BEGIN
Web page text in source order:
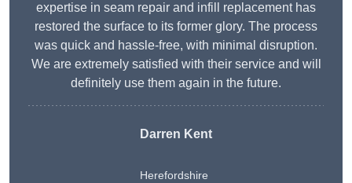
expertise in seam repair and infill replacement has
restored the surface to its former glory. The process
was quick and hassle-free, with minimal disruption.
We are extremely satisfied with their service and will
definitely use them again in the future.
Darren Kent
Herefordshire
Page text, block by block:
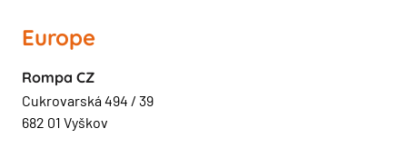
Europe
Rompa CZ
Cukrovarská 494 / 39
682 01 Vyškov
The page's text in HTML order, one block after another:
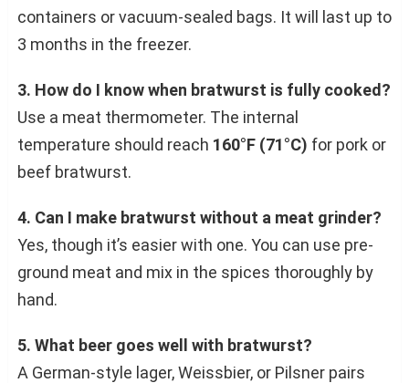
containers or vacuum-sealed bags. It will last up to
3 months in the freezer.
3. How do I know when bratwurst is fully cooked?
Use a meat thermometer. The internal
temperature should reach 160°F (71°C) for pork or
beef bratwurst.
4. Can I make bratwurst without a meat grinder?
Yes, though it’s easier with one. You can use pre-
ground meat and mix in the spices thoroughly by
hand.
5. What beer goes well with bratwurst?
A German-style lager, Weissbier, or Pilsner pairs
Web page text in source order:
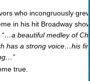
who incongruously
in his hit Broadway
…a beautiful medley of
has a strong voice…his
true.
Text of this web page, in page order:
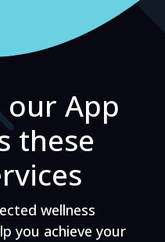
App
these
wellness
you achieve your
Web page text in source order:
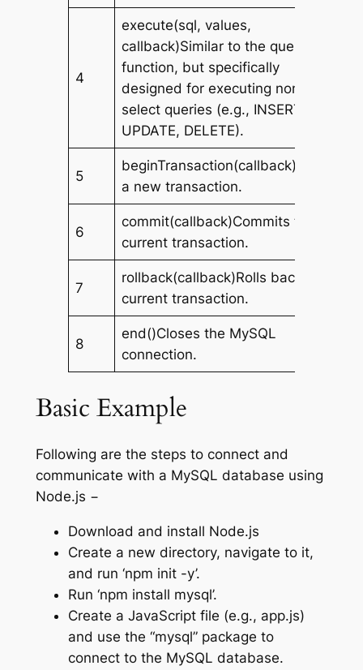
END
What to produce
Only the pictures should be left out; write out everything else in the records exactly.

Worked solution
Web page text in source order:
expertise in seam repair and infill replacement has
restored the surface to its former glory. The process
was quick and hassle-free, with minimal disruption.
We are extremely satisfied with their service and will
definitely use them again in the future.
Darren Kent
Herefordshire
Page text, block by block:
Europe
Rompa CZ
Cukrovarská 494 / 39
682 01 Vyškov
The page's text in HTML order, one block after another:
containers or vacuum-sealed bags. It will last up to
3 months in the freezer.
3. How do I know when bratwurst is fully cooked?
Use a meat thermometer. The internal
temperature should reach 160°F (71°C) for pork or
beef bratwurst.
4. Can I make bratwurst without a meat grinder?
Yes, though it’s easier with one. You can use pre-
ground meat and mix in the spices thoroughly by
hand.
5. What beer goes well with bratwurst?
A German-style lager, Weissbier, or Pilsner pairs
Web page text in source order:
who incongruously
in his hit Broadway
…a beautiful medley of
has a strong voice…his
true.
Text of this web page, in page order:
App
these
wellness
you achieve your
Web page text in source order:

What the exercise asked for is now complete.